Material provided Start Marker
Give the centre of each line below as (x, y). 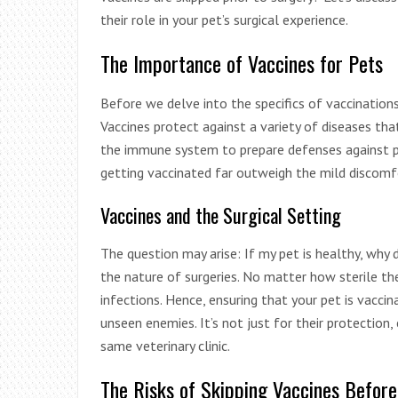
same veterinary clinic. (165, 345)
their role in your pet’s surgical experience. (224, 19)
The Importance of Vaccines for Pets (242, 63)
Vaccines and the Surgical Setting (221, 215)
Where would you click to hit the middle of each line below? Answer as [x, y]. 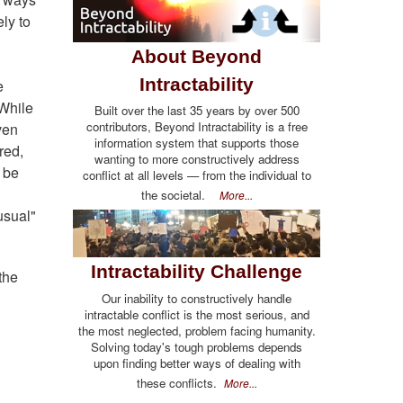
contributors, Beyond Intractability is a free [197, 126]
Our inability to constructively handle [197, 298]
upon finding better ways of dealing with [197, 363]
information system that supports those [197, 142]
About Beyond [197, 56]
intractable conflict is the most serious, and [197, 314]
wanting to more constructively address [197, 158]
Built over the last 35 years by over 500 [197, 110]
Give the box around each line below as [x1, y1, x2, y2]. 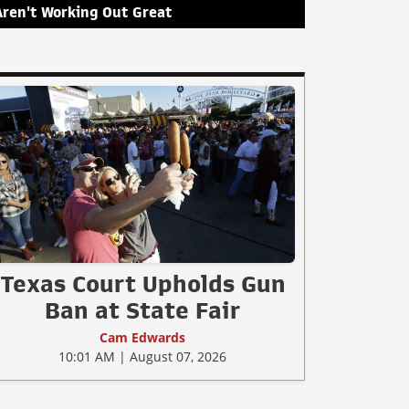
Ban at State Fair [44, 298, 241, 322]
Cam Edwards [100, 328, 185, 346]
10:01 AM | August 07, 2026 [58, 347, 226, 365]
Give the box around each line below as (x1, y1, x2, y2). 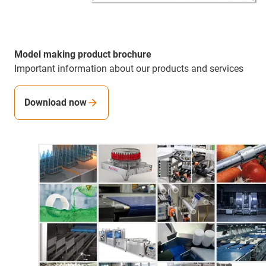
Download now (24, 97, 87, 109)
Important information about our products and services (14, 63, 243, 75)
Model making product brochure (14, 49, 151, 61)
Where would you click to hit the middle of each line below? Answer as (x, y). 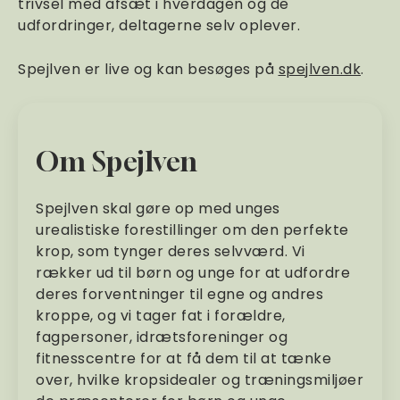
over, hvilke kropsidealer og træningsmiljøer (200, 380)
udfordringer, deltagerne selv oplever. (159, 25)
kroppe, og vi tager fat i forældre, (161, 316)
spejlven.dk (319, 69)
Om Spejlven (117, 162)
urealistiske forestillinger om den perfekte (192, 230)
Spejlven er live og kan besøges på (148, 69)
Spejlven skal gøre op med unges (158, 208)
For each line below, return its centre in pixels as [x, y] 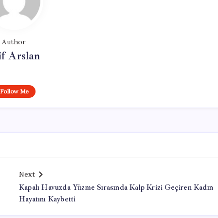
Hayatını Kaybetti [47, 199]
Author [14, 42]
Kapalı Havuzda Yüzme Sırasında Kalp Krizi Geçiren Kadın [116, 188]
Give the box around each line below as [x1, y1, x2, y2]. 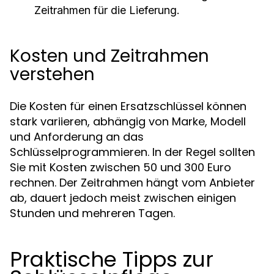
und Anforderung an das [10, 129, 144, 144]
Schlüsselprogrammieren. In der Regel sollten [10, 144, 255, 160]
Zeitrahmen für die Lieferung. [34, 4, 180, 17]
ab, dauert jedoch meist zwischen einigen [10, 190, 236, 206]
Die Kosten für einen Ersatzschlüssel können [10, 98, 246, 114]
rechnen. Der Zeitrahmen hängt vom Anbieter [10, 175, 255, 190]
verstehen [10, 62, 95, 86]
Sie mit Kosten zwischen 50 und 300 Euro [10, 160, 231, 175]
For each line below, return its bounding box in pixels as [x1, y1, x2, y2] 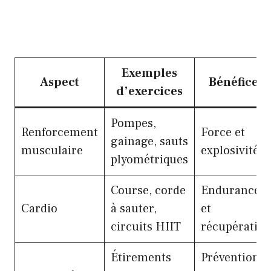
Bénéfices [209, 74, 264, 91]
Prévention [201, 250, 260, 266]
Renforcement [21, 125, 98, 141]
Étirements [111, 250, 171, 266]
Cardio [21, 201, 57, 217]
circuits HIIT [111, 219, 181, 235]
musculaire [21, 143, 83, 159]
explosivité [201, 143, 259, 159]
Material provided End Marker
- Work item -
Using the records above, return word for word the lines that begin at the one containing "Answer as (x, y)." and end at the one containing "Die Kosten für", both of them included and no pictures.

- Solution to this exercise -
Where would you click to hit the middle of each line below? Answer as (x, y). 
over, hvilke kropsidealer og træningsmiljøer (200, 380)
udfordringer, deltagerne selv oplever. (159, 25)
kroppe, og vi tager fat i forældre, (161, 316)
spejlven.dk (319, 69)
Om Spejlven (117, 162)
urealistiske forestillinger om den perfekte (192, 230)
Spejlven er live og kan besøges på (148, 69)
Spejlven skal gøre op med unges (158, 208)
For each line below, return its centre in pixels as [x, y] 
Hayatını Kaybetti [47, 199]
Author [14, 42]
Kapalı Havuzda Yüzme Sırasında Kalp Krizi Geçiren Kadın [116, 188]
Give the box around each line below as [x1, y1, x2, y2]. 
und Anforderung an das [10, 129, 144, 144]
Schlüsselprogrammieren. In der Regel sollten [10, 144, 255, 160]
Zeitrahmen für die Lieferung. [34, 4, 180, 17]
ab, dauert jedoch meist zwischen einigen [10, 190, 236, 206]
Die Kosten für einen Ersatzschlüssel können [10, 98, 246, 114]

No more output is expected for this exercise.